Building Resilient Systems Made Easy

Disclaimer

This article contains a snippet from my booklet: Building Resilient Systems Made Easy

Let’s start by taking a look at the formal definition of the word “Resiliency”. The Merriam-Webster dictionary formalizes it like this:

1: the capability of a strained body to recover its size and shape after deformation caused especially by compressive stress

2: an ability to recover from or adjust easily to misfortune or change

“Resiliency” and “resilience” are synonyms and often used interchangeably, with the latter being more common and preferred in academic environments. Both describe the same concept: the capacity to recover quickly from difficulties or adapt to change.

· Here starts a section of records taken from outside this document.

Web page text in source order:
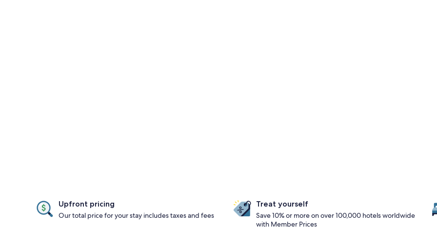
Upfront pricing
Our total price for your stay includes taxes and fees
Treat yourself
Save 10% or more on over 100,000 hotels worldwide
with Member Prices
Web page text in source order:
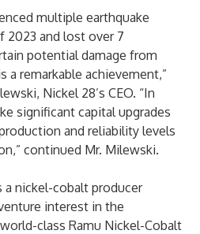
multiple earthquake
2023 and lost over 7
potential damage from
a remarkable achievement,”
Nickel 28’s CEO. “In
significant capital upgrades
and reliability levels
continued Mr. Milewski.
a nickel-cobalt producer
interest in the
class Ramu Nickel-Cobalt
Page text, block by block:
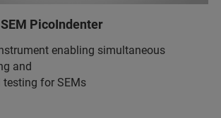
PicoIndenter
enabling simultaneous
and
for SEMs
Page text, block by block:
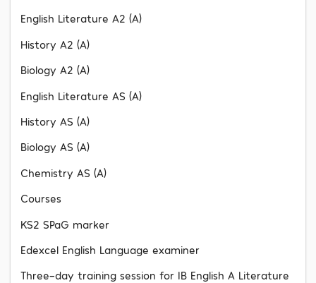
English Literature A2 (A)
History A2 (A)
Biology A2 (A)
English Literature AS (A)
History AS (A)
Biology AS (A)
Chemistry AS (A)
Courses
KS2 SPaG marker
Edexcel English Language examiner
Three-day training session for IB English A Literature
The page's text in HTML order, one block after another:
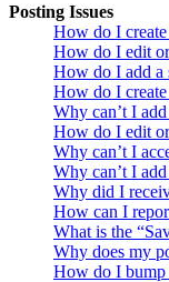
Posting Issues
How do I
How do I edit
How do I add a
How do I
Why can’t I
How do I edit
Why can’t I
Why can’t I
Why did I
How can I
What is the
Why does my
How do I bump
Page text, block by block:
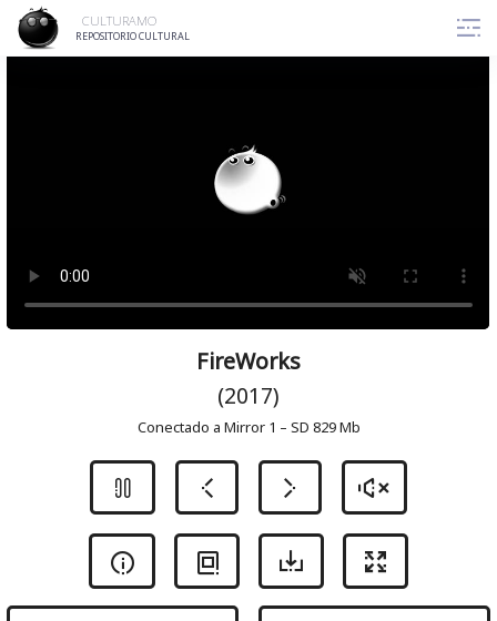
content
CULTURAMO
REPOSITORIO CULTURAL
FireWorks
(2017)
Conectado a Mirror 1 – SD 829 Mb
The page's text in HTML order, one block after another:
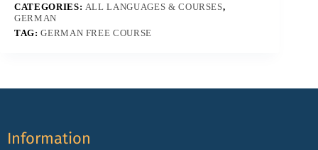
CATEGORIES: ALL LANGUAGES & COURSES,
GERMAN
TAG:GERMAN FREE COURSE
Information
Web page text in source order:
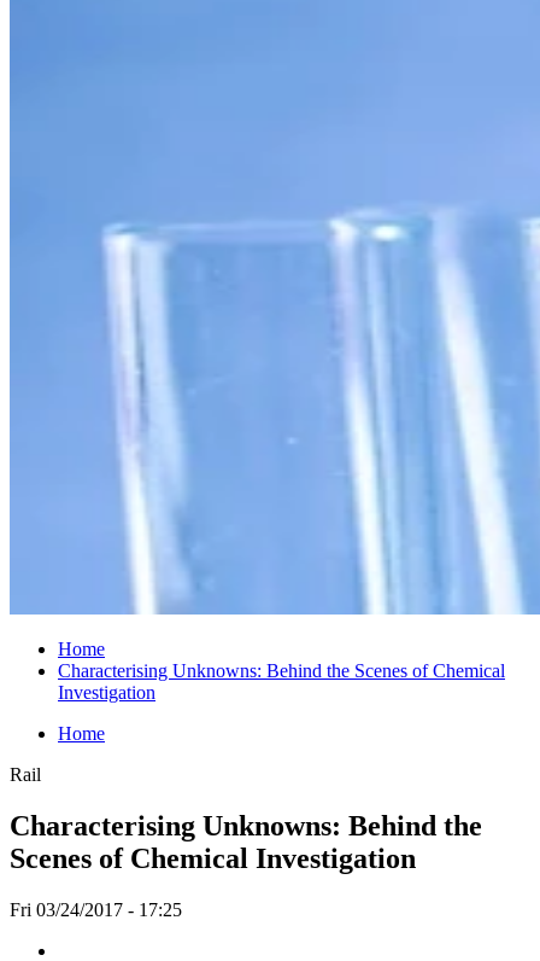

When it comes to building software, resilience is the ability of a system to endure disruptions, recover from issues, and continuously evolve to maintain stability despite changes in its environment. A resilient system is dependable and predictable, capable of recovering effectively after setbacks.

Resilience is universally valued. Whether applied to individuals, machinery, or digital systems, the necessity for resilience is unquestionable.

From a technological standpoint, resilience involves ensuring our programs do not crash. Systems should handle errors gracefully, avoiding catastrophic failures that might bewilder users or, in severe cases, endanger them. Hardware resilience is equally crucial; consider whether a single machine outage is tolerable or if investment in redundant power supplies and networking is necessary to mitigate failure risks.

The advent of cloud computing has altered the landscape. Managing individual machines may no longer be under direct control. Instead, the focus shifts to selecting appropriate cloud services that fulfill specific requirements.

Why does it matter?

In 2019, British Airways suffered a major failure of their IT systems due to a significant defect in one of their applications. The bug caused more than 100 flights to be dropped and caused a huge disruption of services in the Heathrow and Gatwick airports.

In 2023, a Google data center in Paris had an incident described as “a multi-cluster failure which led to an emergency shutdown of multiple zones.” Apparently the issue was caused by a water leakage in a cooling system that brought to a fire incident in one of the rooms.

Even big companies can and will have incidents like these. What matters though is their ability to quickly investigate and recover from them.

Bottom line? Don’t stress too much. Plan for resiliency, do your best, and be prepared for Murphy’s law.